The dbt connection was validated to ensure connectivity between dbt and PostgreSQL.

6. Registering Raw Tables as dbt Sources

To allow dbt to reference raw tables safely, a source configuration file was created.

This file tells dbt:

Which schema the raw tables are in
Which tables are considered authoritative raw sources
Which tables act as reference data (HCC & RxHCC mappings)

This enables consistent use of dbt sources and prevents hard-coding schema names inside models.

7. Building the Staging Layer

The staging layer is where all raw data is cleaned and standardized.

At this stage, I performed:

Explicit parsing of U.S.-formatted dates
Numeric type conversions for amounts and quantities
Trimming and upper-casing of ICD and NDC codes
Basic null handling

Three staging models were created:

stg_members
stg_medical_claims
stg_pharmacy_claims

These models ensure that all downstream data has:

Consistent data types
Clean formats
Reliable date values

8. Building the Core Layer

The core layer represents analytics-ready entities.

Here I focused on:

Creating one clean row per member
Passing through only validated claim and pharmacy records
Preparing the data for aggregation

Core models included:

Clean member dimension
Medical claim fact table
Pharmacy claim fact table

This layer removes duplication and creates stable structures used by the marts.

9. Mapping Diagnoses to HCCs

Medical claims were mapped to HCC categories using the ICD-to-HCC reference table.

At this stage:

Each member’s diagnosis codes were expanded
Codes were normalized
Valid diagnoses were matched to HCC categories

The output produces one record per member per year per HCC category, with an associated risk weight.

10. Computing Final Member Risk Scores

The final step combined:

Aggregated HCC weights from medical claims
Aggregated RxHCC weights from pharmacy claims
Member demographic attributes

For each member and service year:

HCC weights were summed
RxHCC weights were summed
A base score was added
A final risk score was computed

This produced the final analytics mart: member_risk_scores.

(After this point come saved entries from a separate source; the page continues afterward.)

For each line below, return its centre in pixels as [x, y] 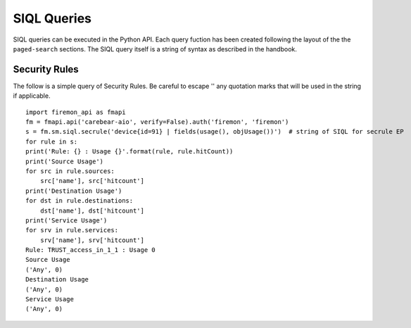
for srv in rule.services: [72, 230]
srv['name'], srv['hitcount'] [92, 240]
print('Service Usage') [67, 220]
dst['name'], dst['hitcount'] [92, 210]
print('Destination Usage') [74, 191]
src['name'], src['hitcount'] [92, 181]
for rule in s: [52, 141]
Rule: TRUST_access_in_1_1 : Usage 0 [91, 250]
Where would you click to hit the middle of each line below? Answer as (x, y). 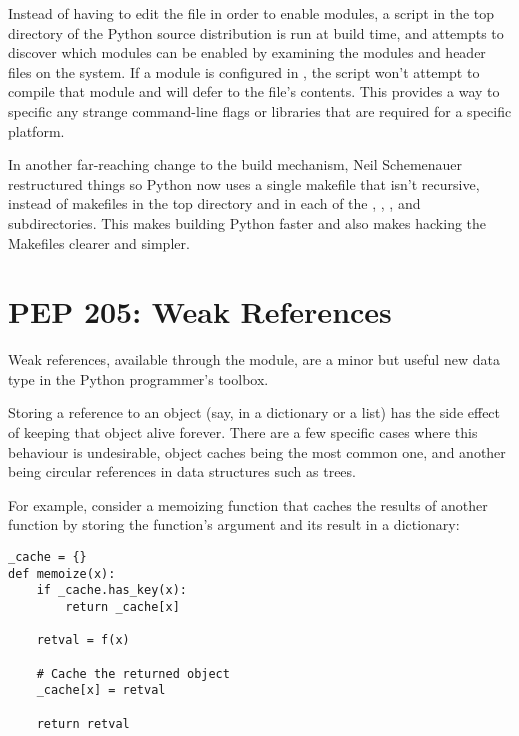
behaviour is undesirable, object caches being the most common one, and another (257, 451)
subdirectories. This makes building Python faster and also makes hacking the (247, 222)
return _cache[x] (122, 606)
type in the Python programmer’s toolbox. (138, 378)
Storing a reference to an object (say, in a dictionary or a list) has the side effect (254, 412)
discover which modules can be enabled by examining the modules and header (247, 52)
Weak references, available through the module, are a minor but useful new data (254, 359)
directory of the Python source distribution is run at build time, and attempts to (256, 32)
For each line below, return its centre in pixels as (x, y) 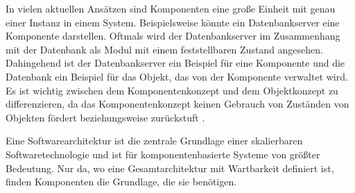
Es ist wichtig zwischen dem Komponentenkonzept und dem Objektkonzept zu (172, 90)
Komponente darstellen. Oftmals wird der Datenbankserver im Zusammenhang (173, 36)
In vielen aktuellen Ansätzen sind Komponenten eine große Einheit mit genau (171, 8)
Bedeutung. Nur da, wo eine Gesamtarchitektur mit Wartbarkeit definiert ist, (170, 168)
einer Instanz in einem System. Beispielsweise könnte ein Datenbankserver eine (173, 22)
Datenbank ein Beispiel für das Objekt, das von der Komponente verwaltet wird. (177, 76)
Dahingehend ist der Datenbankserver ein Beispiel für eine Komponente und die (175, 63)
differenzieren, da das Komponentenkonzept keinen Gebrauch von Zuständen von (177, 104)
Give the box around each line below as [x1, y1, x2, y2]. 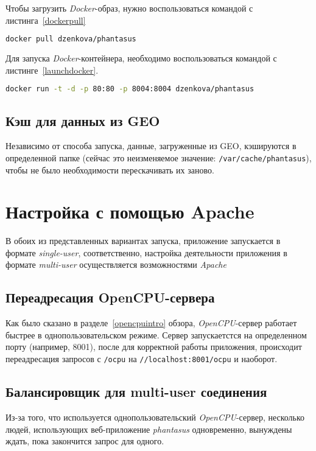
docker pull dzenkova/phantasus [5, 35, 136, 44]
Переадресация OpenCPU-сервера [5, 288, 215, 307]
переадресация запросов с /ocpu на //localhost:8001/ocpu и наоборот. [5, 352, 278, 365]
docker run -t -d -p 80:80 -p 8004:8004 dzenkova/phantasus [5, 85, 255, 94]
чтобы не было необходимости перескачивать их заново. [5, 163, 214, 176]
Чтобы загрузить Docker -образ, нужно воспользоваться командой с [5, 2, 253, 14]
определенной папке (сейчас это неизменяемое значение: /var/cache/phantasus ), [5, 151, 312, 164]
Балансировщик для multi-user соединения [5, 382, 267, 401]
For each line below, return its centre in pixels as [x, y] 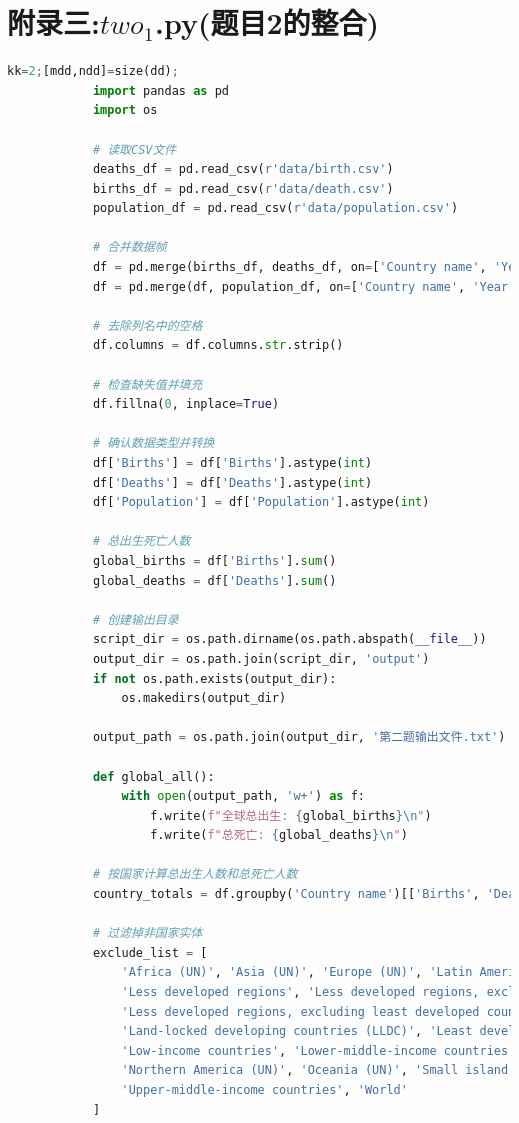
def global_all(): [153, 776]
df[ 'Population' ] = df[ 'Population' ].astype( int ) [261, 502]
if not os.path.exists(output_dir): [214, 678]
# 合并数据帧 [129, 247]
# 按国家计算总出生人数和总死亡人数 [195, 874]
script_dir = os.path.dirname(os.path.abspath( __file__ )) [289, 639]
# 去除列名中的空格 [147, 325]
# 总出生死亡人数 [141, 541]

11. Results & Key Outcomes

Results

A fully functional end-to-end healthcare analytics pipeline
Clean transformation workflow from raw CSVs to final mart
A production-style member-level risk score table
Data ready for reporting tools like Power BI or Tableau

Key Takeaways

dbt enforces strong modeling discipline through layered architecture
Reference mapping tables are the backbone of healthcare risk analytics
Explicit type casting prevents silent data quality issues
Separation of raw, staging, core, and marts ensures scalability and auditability

12. Key Challenges Faced & Resolved

PostgreSQL CSV permission issues → Resolved by using client-side imports
Cross-database reference errors in dbt → Fixed by aligning the dbt database configuration
U.S. date format parsing errors → Solved by explicitly controlling date parsing in staging
Semicolon syntax errors in dbt models → Resolved by removing trailing semicolons
Source configuration mismatches → Fixed by correcting schema references

Final Thoughts

This project demonstrates how modern analytics engineering tools can simulate real Medicare Advantage risk modeling workflows using open-source technologies.